Connelly P R, Johnson C R, Robert C H, Bak H J, Gill S J
Department of Chemistry and Biochemistry, University of Colorado, Boulder 80309-0215.
J Mol Biol. 1989 Jun 20;207(4):829-32. doi: 10.1016/0022-2836(89)90248-9.

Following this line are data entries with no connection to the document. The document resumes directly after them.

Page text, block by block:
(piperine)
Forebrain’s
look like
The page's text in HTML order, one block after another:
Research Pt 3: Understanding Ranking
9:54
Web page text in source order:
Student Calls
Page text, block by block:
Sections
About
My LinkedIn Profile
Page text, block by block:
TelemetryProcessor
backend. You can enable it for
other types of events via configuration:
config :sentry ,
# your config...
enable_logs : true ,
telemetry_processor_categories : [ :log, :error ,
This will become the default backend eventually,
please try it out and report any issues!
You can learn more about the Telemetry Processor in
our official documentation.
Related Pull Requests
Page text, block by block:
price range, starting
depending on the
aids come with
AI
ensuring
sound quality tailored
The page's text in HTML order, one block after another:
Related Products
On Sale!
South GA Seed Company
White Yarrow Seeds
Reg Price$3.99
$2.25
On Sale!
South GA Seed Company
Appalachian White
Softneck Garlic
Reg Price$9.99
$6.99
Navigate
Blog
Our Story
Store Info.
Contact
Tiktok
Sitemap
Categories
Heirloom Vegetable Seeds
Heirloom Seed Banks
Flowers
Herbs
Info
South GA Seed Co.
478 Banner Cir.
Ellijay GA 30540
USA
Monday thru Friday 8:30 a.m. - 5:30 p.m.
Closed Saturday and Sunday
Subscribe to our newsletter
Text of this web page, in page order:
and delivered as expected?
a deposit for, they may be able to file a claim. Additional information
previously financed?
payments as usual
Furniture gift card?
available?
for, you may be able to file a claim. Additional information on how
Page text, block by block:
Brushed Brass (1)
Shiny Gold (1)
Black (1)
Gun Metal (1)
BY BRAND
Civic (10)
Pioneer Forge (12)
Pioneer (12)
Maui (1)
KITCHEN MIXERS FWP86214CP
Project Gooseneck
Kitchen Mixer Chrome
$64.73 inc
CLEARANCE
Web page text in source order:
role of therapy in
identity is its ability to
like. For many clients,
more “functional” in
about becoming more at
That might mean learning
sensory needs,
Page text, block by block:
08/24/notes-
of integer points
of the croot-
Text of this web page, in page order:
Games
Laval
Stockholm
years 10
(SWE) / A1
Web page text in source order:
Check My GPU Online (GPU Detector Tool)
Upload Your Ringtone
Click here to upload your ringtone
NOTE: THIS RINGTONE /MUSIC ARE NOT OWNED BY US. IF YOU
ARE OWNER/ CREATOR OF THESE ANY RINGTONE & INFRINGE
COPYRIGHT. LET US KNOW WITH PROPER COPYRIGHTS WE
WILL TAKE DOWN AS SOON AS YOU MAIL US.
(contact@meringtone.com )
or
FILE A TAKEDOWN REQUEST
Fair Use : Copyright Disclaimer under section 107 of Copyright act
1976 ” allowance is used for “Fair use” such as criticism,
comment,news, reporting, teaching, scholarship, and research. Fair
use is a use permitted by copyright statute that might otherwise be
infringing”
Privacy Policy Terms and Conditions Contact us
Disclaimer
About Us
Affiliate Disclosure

A high precision, two-dimensional study of oxygen and carbon monoxide binding to Panulirus interruptus hemocyanin has been carried out. Global data analysis of three types of experiments, probing the molecule in its various states of CO and O2 ligation, revealed the entire hexamer to be the basic allosteric unit involved in a two-state mechanism. The co-operativity and linkage of the two ligands are presented in terms of derivative Hill plot surfaces extended along co-ordinates of CO and O2 activities giving a detailed and comprehensive view of the binding behavior. Among the findings is an apparent high co-operativity of carbon monoxide binding at high oxygen activity. The results are discussed in view of a general mechanism for co-operative behavior found in larger hemocyanin aggregates concerning "nested" allosteric interactions.
对中断沟龙虾血蓝蛋白与氧气和一氧化碳结合进行了高精度的二维研究。对三种类型的实验进行全局数据分析,这些实验探测了该分子在一氧化碳和氧气结合的各种状态下的情况,结果表明整个六聚体是参与双态机制的基本别构单元。两种配体的协同性和关联性通过沿一氧化碳和氧气活性坐标扩展的导数希尔图表面来呈现,从而对结合行为给出详细而全面的视图。研究结果之一是在高氧活性下一氧化碳结合表现出明显的高协同性。鉴于在较大的血蓝蛋白聚集体中发现的关于“嵌套”别构相互作用的协同行为一般机制,对这些结果进行了讨论。